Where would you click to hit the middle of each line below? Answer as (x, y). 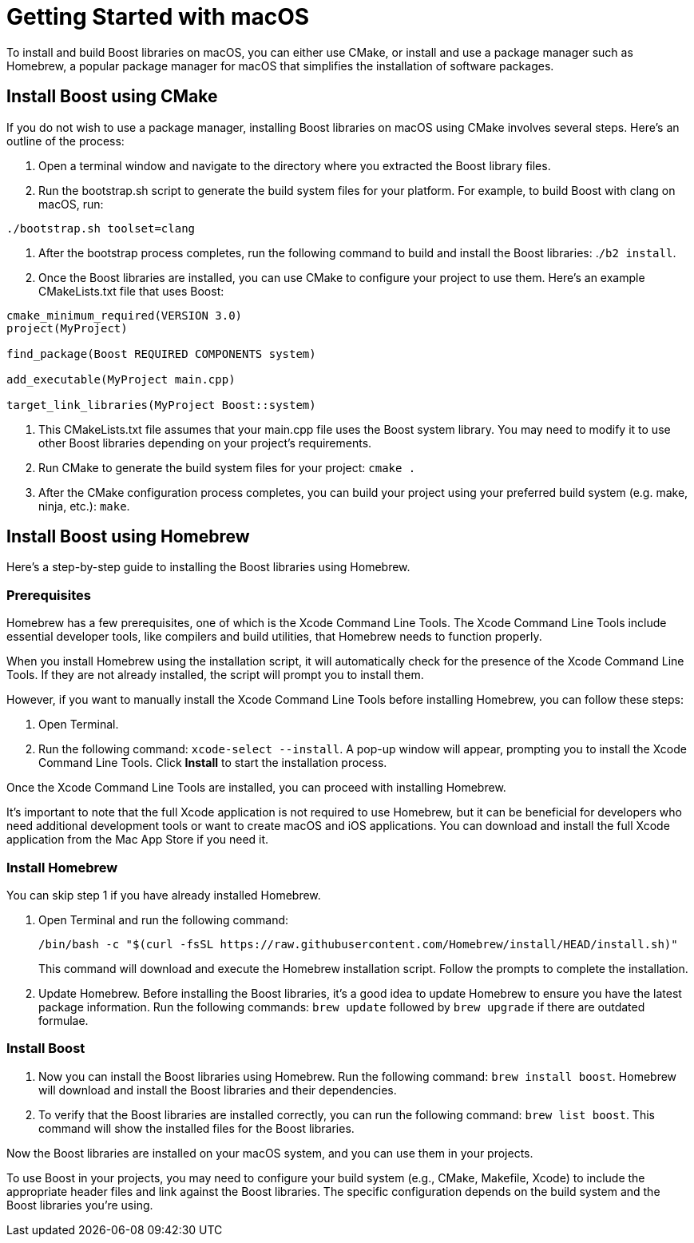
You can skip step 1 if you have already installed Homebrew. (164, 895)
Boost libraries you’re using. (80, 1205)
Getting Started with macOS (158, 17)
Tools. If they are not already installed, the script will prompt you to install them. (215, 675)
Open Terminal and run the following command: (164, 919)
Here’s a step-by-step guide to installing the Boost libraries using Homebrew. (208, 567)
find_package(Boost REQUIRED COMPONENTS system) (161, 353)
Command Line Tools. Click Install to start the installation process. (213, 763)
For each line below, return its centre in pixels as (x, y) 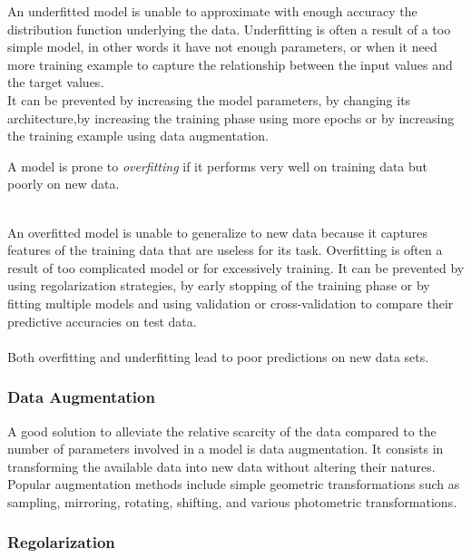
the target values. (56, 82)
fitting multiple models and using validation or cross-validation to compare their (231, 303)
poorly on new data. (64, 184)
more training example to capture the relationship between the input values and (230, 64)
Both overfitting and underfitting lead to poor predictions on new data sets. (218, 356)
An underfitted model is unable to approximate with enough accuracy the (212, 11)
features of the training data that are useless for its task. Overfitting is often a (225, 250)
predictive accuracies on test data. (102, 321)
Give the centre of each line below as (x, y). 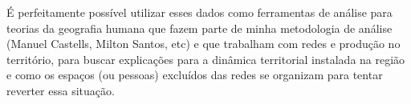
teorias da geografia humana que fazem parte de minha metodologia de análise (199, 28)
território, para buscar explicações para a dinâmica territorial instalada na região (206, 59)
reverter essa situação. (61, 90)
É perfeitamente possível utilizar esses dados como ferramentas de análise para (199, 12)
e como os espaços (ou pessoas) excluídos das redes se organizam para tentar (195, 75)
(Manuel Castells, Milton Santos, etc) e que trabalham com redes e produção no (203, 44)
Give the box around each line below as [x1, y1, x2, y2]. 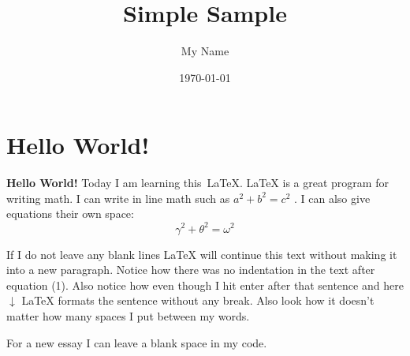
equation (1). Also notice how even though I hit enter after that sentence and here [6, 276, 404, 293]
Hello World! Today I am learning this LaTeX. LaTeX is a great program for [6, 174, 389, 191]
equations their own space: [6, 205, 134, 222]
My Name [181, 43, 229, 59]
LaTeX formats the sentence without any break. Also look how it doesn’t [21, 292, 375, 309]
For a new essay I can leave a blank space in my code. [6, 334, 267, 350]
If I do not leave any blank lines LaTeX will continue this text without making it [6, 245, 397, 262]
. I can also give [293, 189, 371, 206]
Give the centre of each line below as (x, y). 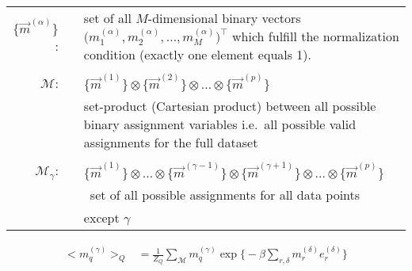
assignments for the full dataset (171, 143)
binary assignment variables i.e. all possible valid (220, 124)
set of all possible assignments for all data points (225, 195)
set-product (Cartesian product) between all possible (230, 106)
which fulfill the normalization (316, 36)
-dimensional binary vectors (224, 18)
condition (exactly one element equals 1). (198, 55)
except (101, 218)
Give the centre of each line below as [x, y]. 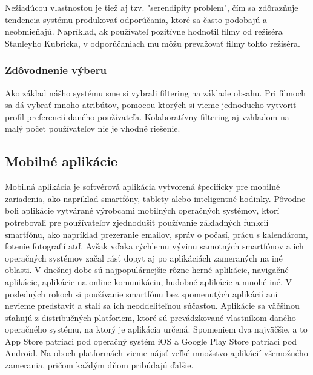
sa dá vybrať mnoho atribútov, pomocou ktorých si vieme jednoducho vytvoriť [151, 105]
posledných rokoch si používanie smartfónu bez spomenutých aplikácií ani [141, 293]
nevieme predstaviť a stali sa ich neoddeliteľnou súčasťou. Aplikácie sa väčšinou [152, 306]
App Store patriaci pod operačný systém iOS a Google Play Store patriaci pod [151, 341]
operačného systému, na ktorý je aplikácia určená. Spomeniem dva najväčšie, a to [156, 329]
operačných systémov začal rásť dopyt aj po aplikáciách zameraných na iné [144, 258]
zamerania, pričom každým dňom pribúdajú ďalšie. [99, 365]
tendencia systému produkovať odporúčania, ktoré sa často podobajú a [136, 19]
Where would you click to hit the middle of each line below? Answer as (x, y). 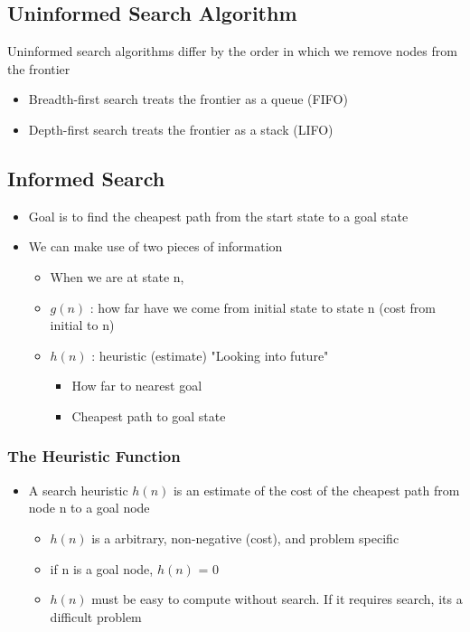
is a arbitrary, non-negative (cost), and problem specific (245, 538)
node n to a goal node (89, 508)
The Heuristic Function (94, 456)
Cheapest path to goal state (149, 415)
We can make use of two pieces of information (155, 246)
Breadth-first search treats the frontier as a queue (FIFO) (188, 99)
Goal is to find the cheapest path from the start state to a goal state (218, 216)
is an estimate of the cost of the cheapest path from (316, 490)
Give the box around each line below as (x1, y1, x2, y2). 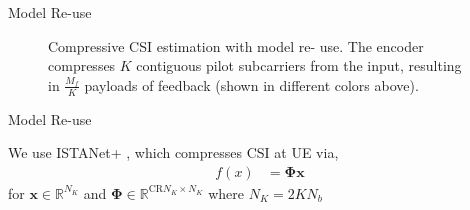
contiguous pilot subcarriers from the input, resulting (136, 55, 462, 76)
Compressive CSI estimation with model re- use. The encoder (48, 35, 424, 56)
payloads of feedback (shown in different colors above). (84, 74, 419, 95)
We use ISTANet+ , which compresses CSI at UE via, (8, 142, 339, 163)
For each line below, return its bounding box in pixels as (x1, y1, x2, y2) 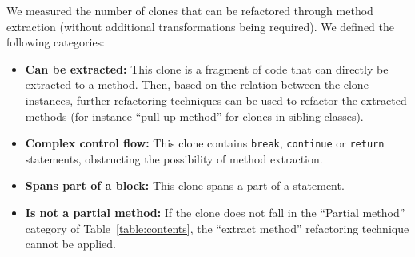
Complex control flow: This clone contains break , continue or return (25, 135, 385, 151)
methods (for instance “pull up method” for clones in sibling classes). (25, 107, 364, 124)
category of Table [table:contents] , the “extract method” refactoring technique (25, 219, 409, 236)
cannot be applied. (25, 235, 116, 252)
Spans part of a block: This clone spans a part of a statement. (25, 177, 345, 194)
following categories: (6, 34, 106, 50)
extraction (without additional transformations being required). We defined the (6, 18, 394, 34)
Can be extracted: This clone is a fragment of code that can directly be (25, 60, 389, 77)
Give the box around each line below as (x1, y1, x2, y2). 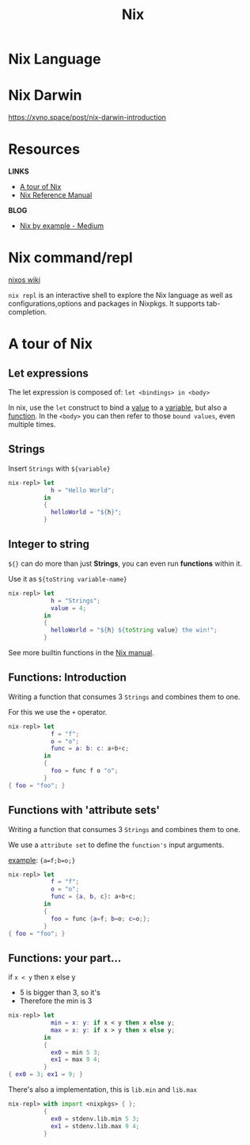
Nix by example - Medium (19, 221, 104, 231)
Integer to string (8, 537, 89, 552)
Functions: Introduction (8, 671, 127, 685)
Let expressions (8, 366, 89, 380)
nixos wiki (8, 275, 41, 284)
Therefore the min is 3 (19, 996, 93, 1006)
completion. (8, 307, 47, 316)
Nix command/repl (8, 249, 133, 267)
········
> [ABOUT THIS TASK] Above are the records. Copy word for word only their lines from the one holding "My Name [181, 43, 229, 59]" through the one holding "sa dá vybrať", both included, and skip the images.

> [OUTPUT]
My Name [181, 43, 229, 59]
LaTeX formats the sentence without any break. Also look how it doesn’t [21, 292, 375, 309]
For a new essay I can leave a blank space in my code. [6, 334, 267, 350]
If I do not leave any blank lines LaTeX will continue this text without making it [6, 245, 397, 262]
. I can also give [293, 189, 371, 206]
Give the centre of each line below as (x, y). 
assignments for the full dataset (171, 143)
binary assignment variables i.e. all possible valid (220, 124)
set of all possible assignments for all data points (225, 195)
set-product (Cartesian product) between all possible (230, 106)
which fulfill the normalization (316, 36)
-dimensional binary vectors (224, 18)
condition (exactly one element equals 1). (198, 55)
except (101, 218)
Give the centre of each line below as [x, y]. 
sa dá vybrať mnoho atribútov, pomocou ktorých si vieme jednoducho vytvoriť [151, 105]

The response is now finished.